### DATA IN THIS EXERCISE
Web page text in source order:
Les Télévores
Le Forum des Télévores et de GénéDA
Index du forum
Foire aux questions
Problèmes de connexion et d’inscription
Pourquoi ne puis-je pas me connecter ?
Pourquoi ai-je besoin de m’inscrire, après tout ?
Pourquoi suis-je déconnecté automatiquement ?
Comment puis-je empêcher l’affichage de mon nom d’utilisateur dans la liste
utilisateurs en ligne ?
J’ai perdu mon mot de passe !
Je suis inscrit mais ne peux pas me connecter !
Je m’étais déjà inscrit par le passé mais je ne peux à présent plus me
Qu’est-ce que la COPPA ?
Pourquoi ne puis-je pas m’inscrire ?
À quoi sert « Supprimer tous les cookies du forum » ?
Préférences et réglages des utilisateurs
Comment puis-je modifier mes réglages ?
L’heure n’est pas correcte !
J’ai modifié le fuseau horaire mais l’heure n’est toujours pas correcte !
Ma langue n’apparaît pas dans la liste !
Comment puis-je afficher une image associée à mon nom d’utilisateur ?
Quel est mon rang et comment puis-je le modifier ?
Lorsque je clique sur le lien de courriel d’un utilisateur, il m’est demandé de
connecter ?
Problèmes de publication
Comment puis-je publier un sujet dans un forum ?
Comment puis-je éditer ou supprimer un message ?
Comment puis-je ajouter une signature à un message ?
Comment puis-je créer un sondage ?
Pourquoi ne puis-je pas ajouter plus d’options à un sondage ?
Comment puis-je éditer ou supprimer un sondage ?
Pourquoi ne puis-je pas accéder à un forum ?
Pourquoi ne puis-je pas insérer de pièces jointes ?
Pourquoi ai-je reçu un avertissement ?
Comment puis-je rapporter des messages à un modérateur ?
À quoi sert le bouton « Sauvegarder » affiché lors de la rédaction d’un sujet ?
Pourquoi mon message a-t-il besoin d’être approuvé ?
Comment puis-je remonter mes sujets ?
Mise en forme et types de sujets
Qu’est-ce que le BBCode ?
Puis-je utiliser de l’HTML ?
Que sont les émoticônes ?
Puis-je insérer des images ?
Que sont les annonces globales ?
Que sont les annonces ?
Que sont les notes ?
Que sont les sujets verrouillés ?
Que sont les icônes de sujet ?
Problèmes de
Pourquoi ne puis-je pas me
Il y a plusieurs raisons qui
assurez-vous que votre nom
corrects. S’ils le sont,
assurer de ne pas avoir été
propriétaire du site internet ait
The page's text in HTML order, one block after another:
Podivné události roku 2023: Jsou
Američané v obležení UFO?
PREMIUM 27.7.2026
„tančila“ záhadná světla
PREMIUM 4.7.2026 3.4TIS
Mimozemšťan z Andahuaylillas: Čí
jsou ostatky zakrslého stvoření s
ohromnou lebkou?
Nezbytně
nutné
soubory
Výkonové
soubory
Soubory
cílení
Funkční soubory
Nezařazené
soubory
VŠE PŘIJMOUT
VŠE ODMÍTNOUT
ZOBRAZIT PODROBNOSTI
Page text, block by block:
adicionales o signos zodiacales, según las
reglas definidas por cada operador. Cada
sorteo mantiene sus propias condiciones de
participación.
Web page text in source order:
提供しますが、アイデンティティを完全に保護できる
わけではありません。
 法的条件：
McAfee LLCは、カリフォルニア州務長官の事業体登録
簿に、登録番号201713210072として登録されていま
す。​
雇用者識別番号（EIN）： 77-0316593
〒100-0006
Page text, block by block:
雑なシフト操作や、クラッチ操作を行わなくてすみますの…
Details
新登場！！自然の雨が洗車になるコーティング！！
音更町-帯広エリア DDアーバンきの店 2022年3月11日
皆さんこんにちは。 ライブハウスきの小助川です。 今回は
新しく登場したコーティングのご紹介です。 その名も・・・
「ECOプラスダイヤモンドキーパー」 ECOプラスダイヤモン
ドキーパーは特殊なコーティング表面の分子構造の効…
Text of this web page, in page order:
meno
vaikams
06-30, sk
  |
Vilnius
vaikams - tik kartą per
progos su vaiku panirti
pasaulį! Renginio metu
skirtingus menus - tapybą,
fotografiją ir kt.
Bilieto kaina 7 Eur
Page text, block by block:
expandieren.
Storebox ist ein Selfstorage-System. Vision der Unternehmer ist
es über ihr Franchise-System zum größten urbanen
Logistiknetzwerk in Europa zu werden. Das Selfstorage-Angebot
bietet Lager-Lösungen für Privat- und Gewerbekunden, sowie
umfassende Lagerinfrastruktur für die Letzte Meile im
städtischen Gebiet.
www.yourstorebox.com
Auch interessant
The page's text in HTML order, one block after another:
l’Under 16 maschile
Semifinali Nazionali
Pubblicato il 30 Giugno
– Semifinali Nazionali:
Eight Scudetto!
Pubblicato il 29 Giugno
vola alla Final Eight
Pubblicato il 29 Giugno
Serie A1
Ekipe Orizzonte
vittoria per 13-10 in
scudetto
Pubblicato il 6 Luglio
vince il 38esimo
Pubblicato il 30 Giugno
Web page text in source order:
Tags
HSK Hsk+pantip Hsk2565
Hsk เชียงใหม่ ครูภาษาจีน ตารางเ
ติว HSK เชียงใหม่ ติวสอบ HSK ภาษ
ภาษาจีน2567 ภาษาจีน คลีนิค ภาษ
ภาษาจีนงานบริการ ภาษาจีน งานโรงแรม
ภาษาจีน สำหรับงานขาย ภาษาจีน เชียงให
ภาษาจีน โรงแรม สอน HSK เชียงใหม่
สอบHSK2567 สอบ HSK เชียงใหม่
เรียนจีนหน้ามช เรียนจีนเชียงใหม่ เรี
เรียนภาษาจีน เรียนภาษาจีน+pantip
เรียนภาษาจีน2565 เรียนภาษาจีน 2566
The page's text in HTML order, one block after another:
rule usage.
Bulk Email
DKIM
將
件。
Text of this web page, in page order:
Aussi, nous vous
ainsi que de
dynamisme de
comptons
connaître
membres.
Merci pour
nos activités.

### TASK DETAILS
The word to find is "dans". Copy every line of the records that holds it.

### ANSWER AREA
Comment puis-je empêcher l’affichage de mon nom d’utilisateur dans la liste
Ma langue n’apparaît pas dans la liste !
Comment puis-je publier un sujet dans un forum ?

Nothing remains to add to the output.